**TASK**
All lines in the data that hold the word "this" need copying.

Data entries
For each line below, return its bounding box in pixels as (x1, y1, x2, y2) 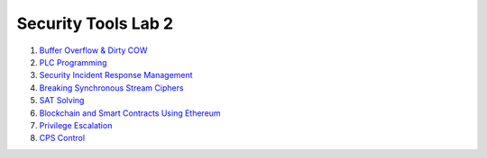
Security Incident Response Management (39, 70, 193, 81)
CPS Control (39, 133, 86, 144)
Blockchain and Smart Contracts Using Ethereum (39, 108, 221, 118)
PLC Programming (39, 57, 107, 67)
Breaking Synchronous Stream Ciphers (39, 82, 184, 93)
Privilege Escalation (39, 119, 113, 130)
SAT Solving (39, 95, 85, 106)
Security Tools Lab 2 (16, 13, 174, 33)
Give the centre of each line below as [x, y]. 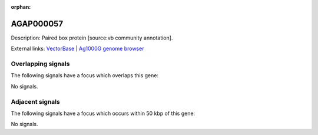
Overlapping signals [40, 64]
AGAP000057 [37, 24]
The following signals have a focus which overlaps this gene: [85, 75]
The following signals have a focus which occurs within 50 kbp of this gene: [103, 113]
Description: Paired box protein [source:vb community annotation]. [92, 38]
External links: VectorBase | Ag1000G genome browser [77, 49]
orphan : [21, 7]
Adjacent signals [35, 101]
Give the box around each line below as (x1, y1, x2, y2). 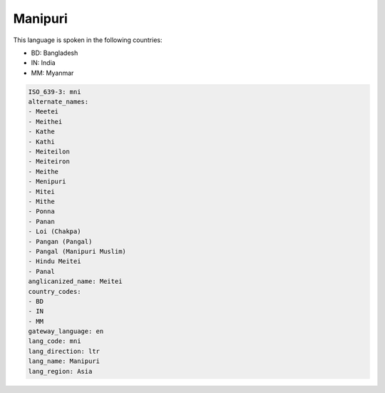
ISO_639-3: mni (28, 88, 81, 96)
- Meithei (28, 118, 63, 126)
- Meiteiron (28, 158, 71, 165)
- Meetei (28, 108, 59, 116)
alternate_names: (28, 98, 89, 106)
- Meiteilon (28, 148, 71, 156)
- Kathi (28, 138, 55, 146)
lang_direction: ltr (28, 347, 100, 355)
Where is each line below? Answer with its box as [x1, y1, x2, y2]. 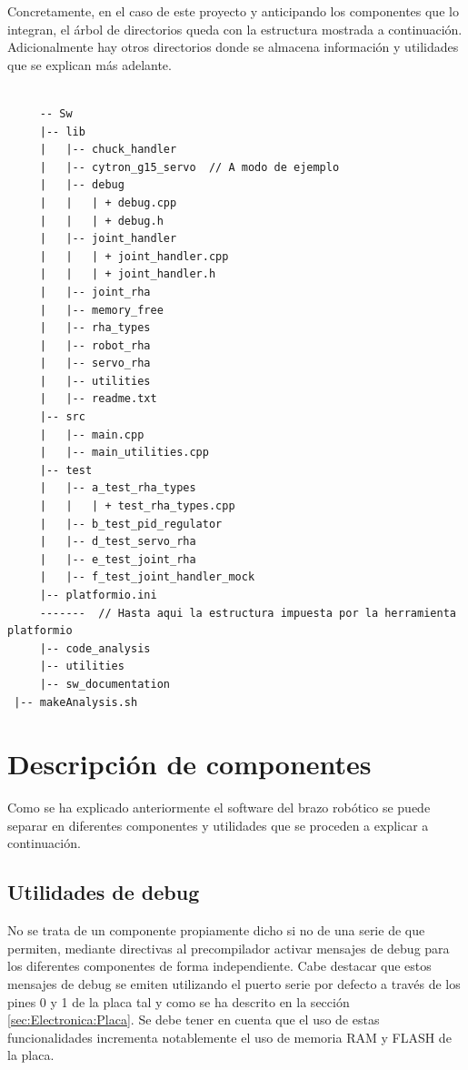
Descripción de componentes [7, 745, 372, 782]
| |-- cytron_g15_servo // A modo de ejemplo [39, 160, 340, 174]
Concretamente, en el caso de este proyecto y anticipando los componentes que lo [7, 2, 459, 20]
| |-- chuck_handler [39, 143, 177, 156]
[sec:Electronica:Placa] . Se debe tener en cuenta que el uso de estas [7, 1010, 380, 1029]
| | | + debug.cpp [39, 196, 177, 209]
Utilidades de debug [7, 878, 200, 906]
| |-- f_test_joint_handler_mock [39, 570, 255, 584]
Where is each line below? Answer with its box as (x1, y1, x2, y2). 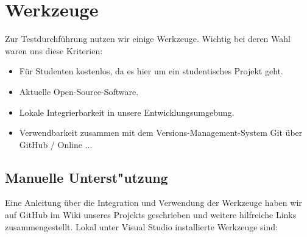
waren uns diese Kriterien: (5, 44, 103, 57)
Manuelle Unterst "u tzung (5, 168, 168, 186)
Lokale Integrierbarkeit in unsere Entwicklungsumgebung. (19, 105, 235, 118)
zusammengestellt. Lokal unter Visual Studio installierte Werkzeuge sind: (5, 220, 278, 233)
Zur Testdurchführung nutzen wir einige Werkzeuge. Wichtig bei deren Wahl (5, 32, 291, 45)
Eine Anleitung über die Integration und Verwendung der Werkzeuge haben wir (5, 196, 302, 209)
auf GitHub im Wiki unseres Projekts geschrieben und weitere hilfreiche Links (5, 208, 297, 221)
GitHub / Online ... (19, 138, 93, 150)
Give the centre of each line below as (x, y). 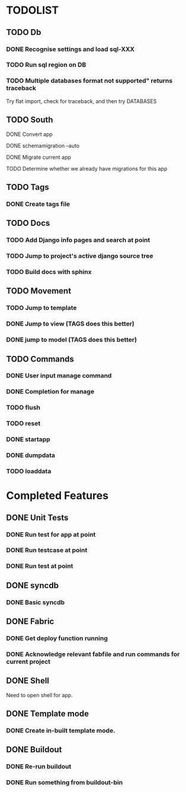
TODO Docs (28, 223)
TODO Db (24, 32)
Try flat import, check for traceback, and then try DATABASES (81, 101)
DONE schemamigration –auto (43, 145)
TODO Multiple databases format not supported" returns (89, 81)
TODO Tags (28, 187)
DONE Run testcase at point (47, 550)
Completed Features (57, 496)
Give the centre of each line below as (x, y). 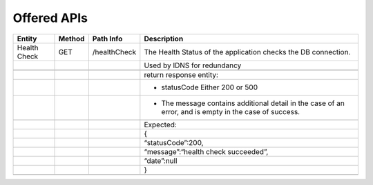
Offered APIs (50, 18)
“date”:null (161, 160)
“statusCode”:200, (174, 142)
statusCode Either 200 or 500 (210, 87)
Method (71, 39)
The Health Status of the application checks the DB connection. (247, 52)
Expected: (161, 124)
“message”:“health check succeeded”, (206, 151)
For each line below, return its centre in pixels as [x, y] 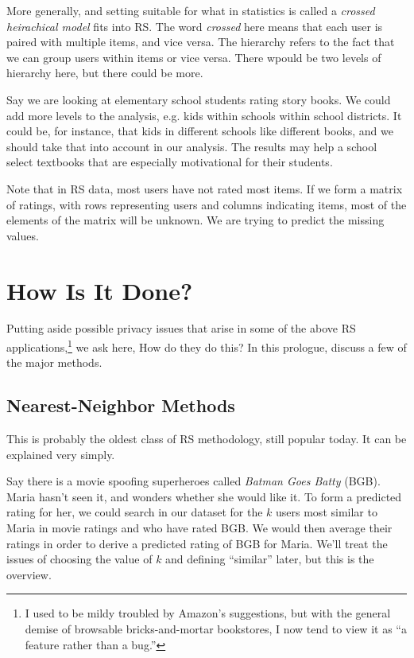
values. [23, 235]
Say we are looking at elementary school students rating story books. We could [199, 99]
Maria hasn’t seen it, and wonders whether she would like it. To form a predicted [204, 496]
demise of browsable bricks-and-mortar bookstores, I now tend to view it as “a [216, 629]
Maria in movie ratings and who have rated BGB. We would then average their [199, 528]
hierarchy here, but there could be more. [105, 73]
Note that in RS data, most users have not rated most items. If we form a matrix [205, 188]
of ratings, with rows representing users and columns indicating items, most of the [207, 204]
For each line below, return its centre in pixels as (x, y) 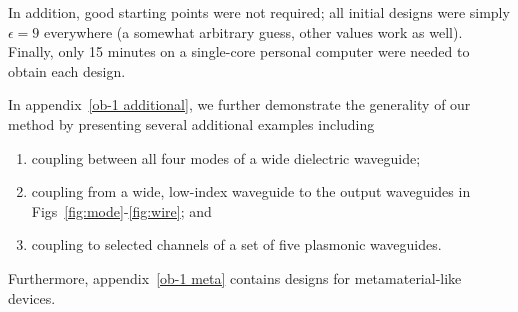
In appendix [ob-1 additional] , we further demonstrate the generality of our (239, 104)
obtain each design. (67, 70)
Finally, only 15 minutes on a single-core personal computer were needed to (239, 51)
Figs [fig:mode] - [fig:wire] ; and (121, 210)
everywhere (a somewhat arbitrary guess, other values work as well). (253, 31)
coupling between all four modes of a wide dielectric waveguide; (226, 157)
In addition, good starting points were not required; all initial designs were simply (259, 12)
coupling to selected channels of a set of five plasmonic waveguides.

**COMPLETED TASK**
The following signals have a focus which overlaps this gene: [85, 75]
The following signals have a focus which occurs within 50 kbp of this gene: [103, 113]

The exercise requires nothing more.